FILENAME="benchfile"
# Output directory
OUTPUT_DIR="./fio-results"
mkdir -p "$OUTPUT_DIR"
# numjobs to test
NUMJOBS_LIST="1 2 4 8 16 32"
# Test types
for RW in randread randwrite; do
echo "Starting $RW tests..."
for J in $NUMJOBS_LIST; do
OUTFILE="$OUTPUT_DIR/${RW}-${J}.json"
echo "Running $RW with numjobs=$J..."
fio --name="test-$RW" \
--filename="$FILENAME" \
--rw="$RW" \
--bs="$BLOCK_SIZE" \
--iodepth="$IODEPTH" \
--numjobs="$J" \
--size="$SIZE" \
--time_based \
--runtime="$RUNTIME" \
--group_reporting \
--output-format=json \
--output="$OUTFILE"
done
done
numjobs | OpenBSD BW (MiB/s) | OpenBSD IOPS | OpenBSD Avg Latency (µs) | Linux BW (MiB/s) | Linux IOPS | Linux Avg Latency (µs) |
---|---|---|---|---|---|---|
2 | 5.78 | 1478 | 1343 | 13.23 | 3388 | 595 |
4 | 9.92 | 2538 | 1563 | 25.75 | 6592 | 605 |
8 | 13.32 | 3403 | 2316 | 40.56 | 10382 | 735 |
16 | 13.89 | 3549 | 4511 | 53.17 | 13613 | 1169 |
32 | 14.02 | 3579 | 8758 | 53.83 | 13780 | 2317 |


Please mind the gap.
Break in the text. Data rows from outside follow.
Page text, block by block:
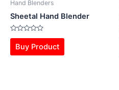
Hand Blenders
Sheetal Hand Blender
Rated
out
of
Buy Product
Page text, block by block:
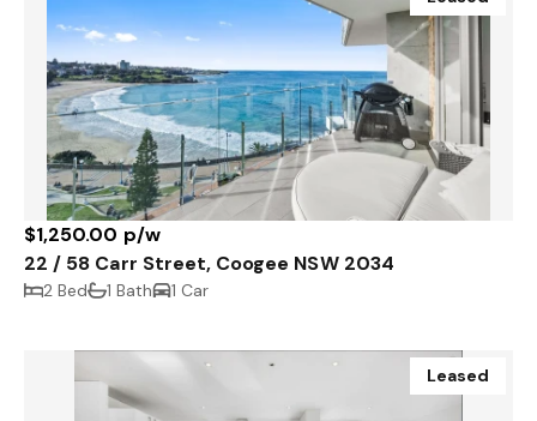
$1,250.00 p/w
22 / 58 Carr Street, Coogee NSW 2034
2 Bed 1 Bath 1 Car
Leased
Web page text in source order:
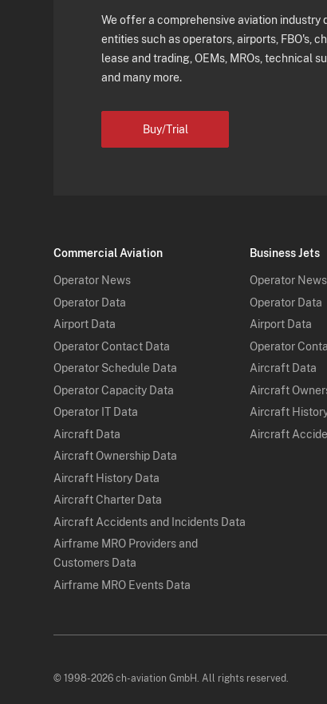
We offer a comprehensive aviation industry
entities such as operators, airports, FBO's,
lease and trading, OEMs, MROs, technical
and many more.
Buy/Trial
Commercial Aviation
Operator News
Operator Data
Airport Data
Operator Contact Data
Operator Schedule Data
Operator Capacity Data
Operator IT Data
Aircraft Data
Aircraft Ownership Data
Aircraft History Data
Aircraft Charter Data
Aircraft Accidents and Incidents Data
Airframe MRO Providers and
Customers Data
Airframe MRO Events Data
Business Jets
Operator News
Operator Data
Airport Data
Operator
Aircraft Data
Aircraft
Aircraft
Aircraft
© 1998-2026 ch-aviation GmbH. All rights reserved.
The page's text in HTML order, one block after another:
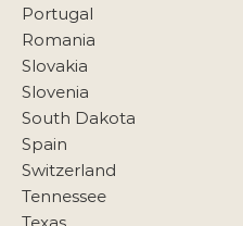
Portugal
Romania
Slovakia
Slovenia
South Dakota
Spain
Switzerland
Tennessee
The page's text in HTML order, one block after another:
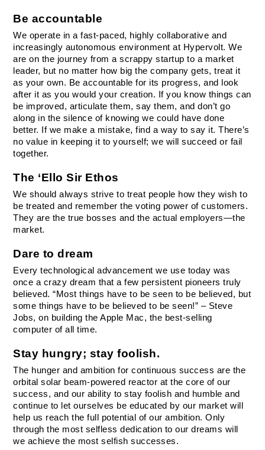
Be accountable
We operate in a fast-paced, highly collaborative and
increasingly autonomous environment at Hypervolt. We
are on the journey from a scrappy startup to a market
leader, but no matter how big the company gets, treat it
as your own. Be accountable for its progress, and look
after it as you would your creation. If you know things can
be improved, articulate them, say them, and don’t go
along in the silence of knowing we could have done
better. If we make a mistake, find a way to say it. There’s
no value in keeping it to yourself; we will succeed or fail
together.
The ‘Ello Sir Ethos
We should always strive to treat people how they wish to
be treated and remember the voting power of customers.
They are the true bosses and the actual employers—the
market.
Dare to dream
Every technological advancement we use today was
once a crazy dream that a few persistent pioneers truly
believed. “Most things have to be seen to be believed, but
some things have to be believed to be seen!” – Steve
Jobs, on building the Apple Mac, the best-selling
computer of all time.
Stay hungry; stay foolish.
The hunger and ambition for continuous success are the
orbital solar beam-powered reactor at the core of our
success, and our ability to stay foolish and humble and
continue to let ourselves be educated by our market will
help us reach the full potential of our ambition. Only
through the most selfless dedication to our dreams will
we achieve the most selfish successes.
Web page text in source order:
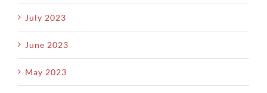
July 2023
June 2023
May 2023
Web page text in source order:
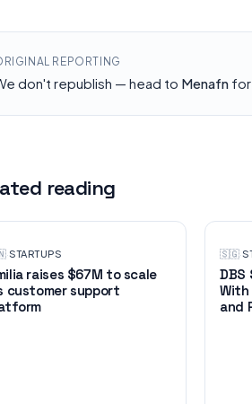
REPORTING
don't republish — head to Menafn for
reading
·STARTUPS
raises $67M to scale
customer support
🇸🇬·
DBS
With
and
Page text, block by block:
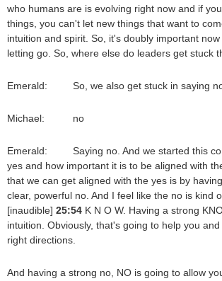
who humans are is evolving right now and if
things, you can't let new things that want to
intuition and spirit. So, it's doubly important
letting go. So, where else do leaders get stuck
Emerald: So, we also get stuck in saying
Michael: no
Emerald: Saying no. And we started this
yes and how important it is to be aligned with
that we can get aligned with the yes is by
clear, powerful no. And I feel like the no is kind
[inaudible] 25:54 K N O W. Having a strong
intuition. Obviously, that's going to help you
right directions.
And having a strong no, NO is going to allow
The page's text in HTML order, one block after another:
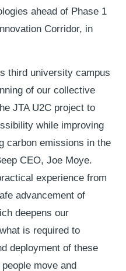
ahead of Phase 1
Corridor, in
third university campus
of our collective
JTA U2C project to
while improving
carbon emissions in the
CEO, Joe Moye.
experience from
advancement of
deepens our
is required to
deployment of these
move and
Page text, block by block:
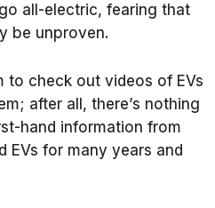
all-electric, fearing that
be unproven.
to check out videos of EVs
after all, there’s nothing
hand information from
EVs for many years and
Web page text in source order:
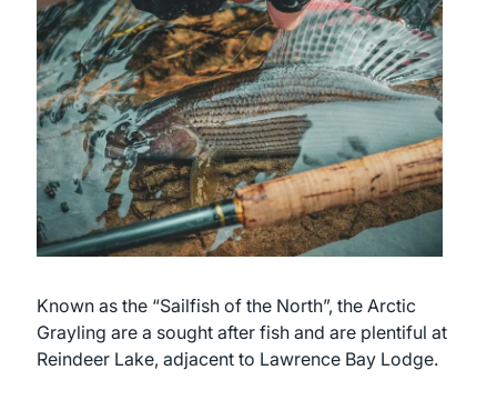
Known as the “Sailfish of the North”, the Arctic
Grayling are a sought after fish and are plentiful at
Reindeer Lake, adjacent to Lawrence Bay Lodge.
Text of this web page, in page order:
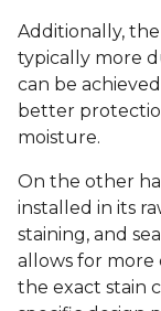
Additionally,
typically more
can be
better
moisture.
On the other
installed in its
staining, and
allows for more
the exact stain
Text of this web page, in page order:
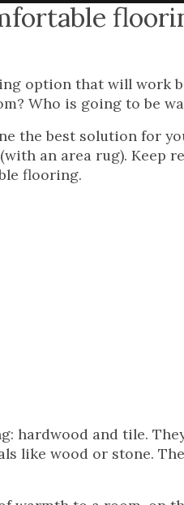
option that will work
Who is going to be
the best solution for
an area rug). Keep
flooring.
hardwood and tile.
like wood or stone.

The test was not even performed with direct=1
(see
below for details) under Linux. There is a lot of potential for OpenBSD.
direct=bool
If value is true, use non-buffered I/O. This is usually O_DIRECT.
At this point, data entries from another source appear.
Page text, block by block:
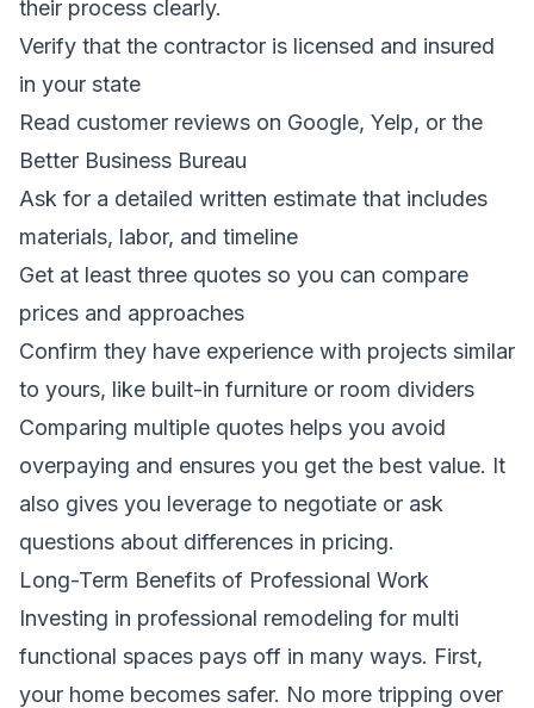
their process clearly.
Verify that the contractor is licensed and insured
in your state
Read customer reviews on Google, Yelp, or the
Better Business Bureau
Ask for a detailed written estimate that includes
materials, labor, and timeline
Get at least three quotes so you can compare
prices and approaches
Confirm they have experience with projects similar
to yours, like built-in furniture or room dividers
Comparing multiple quotes helps you avoid
overpaying and ensures you get the best value. It
also gives you leverage to negotiate or ask
questions about differences in pricing.
Long-Term Benefits of Professional Work
Investing in professional remodeling for multi
functional spaces pays off in many ways. First,
your home becomes safer. No more tripping over
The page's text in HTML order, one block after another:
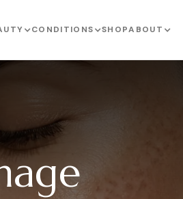
CONDITIONS SHOPABOUT
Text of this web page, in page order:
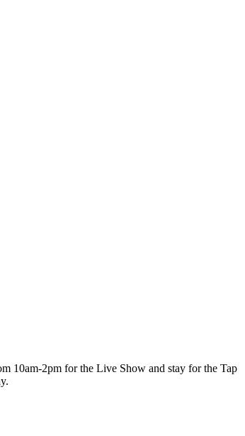
10am-2pm for the Live Show and stay for the Tap
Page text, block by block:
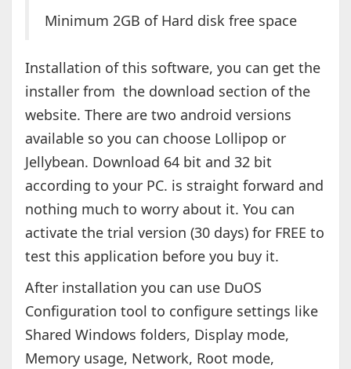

Note that OpenBSD and ZFS on Solaris don't support direct I/O. On
Windows the synchronous ioengines don't support direct I/O.
Default: false.
What I also noticed is that the performance on the ThinkPad damatically worse than on the workstation.
Conclusion #
If you’re tuning I/O performance on OpenBSD — whether for databases, file servers, or personal use — don’t fall into the “more jobs = more performance” trap. Our tests clearly show:
- 6 to 8 parallel jobs is optimal for both reads and writes.
- Beyond that, latency suffers and throughput gains are negligible.
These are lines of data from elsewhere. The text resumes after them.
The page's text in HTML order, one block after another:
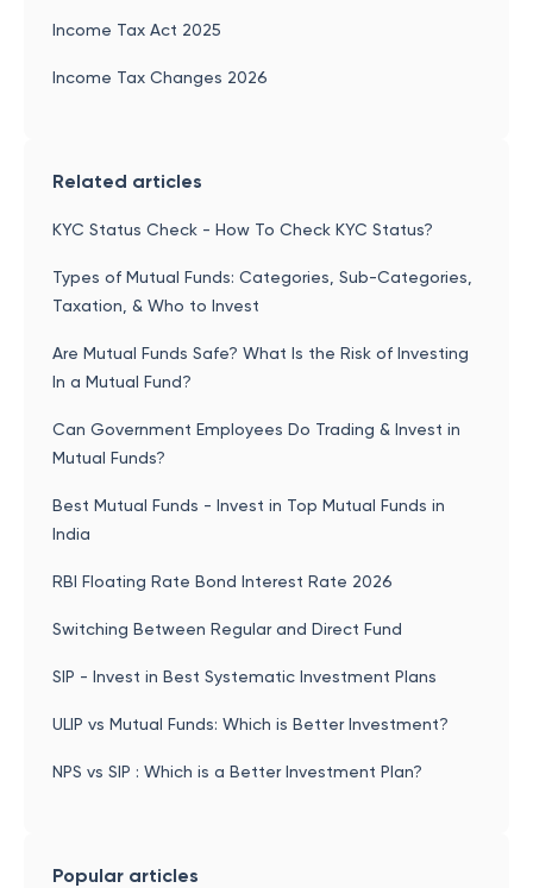
Income Tax Act 2025
Income Tax Changes 2026
Related articles
KYC Status Check - How To Check KYC Status?
Types of Mutual Funds: Categories, Sub-Categories,
Taxation, & Who to Invest
Are Mutual Funds Safe? What Is the Risk of Investing
In a Mutual Fund?
Can Government Employees Do Trading & Invest in
Mutual Funds?
Best Mutual Funds - Invest in Top Mutual Funds in
India
RBI Floating Rate Bond Interest Rate 2026
Switching Between Regular and Direct Fund
SIP - Invest in Best Systematic Investment Plans
ULIP vs Mutual Funds: Which is Better Investment?
NPS vs SIP : Which is a Better Investment Plan?
Popular articles
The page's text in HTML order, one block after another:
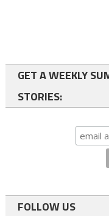
GET A WEEKLY
STORIES:
FOLLOW US
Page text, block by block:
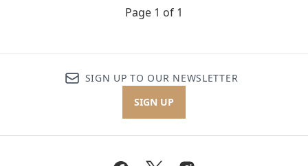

I wanted to get a quick but solid overview of how well OpenBSD handles disk I/O across increasing thread counts. The results matched my expectations — scaling up works to a point, but there are trade-offs. What these benchmarks don’t show is that once the number of threads grows too large, my KDE desktop becomes almost unusable. This is something to keep in mind for real-world multitasking scenarios.
An upcoming test I plan to run will involve RW performance on USB sticks, which could offer more insight as we stress more subsystems.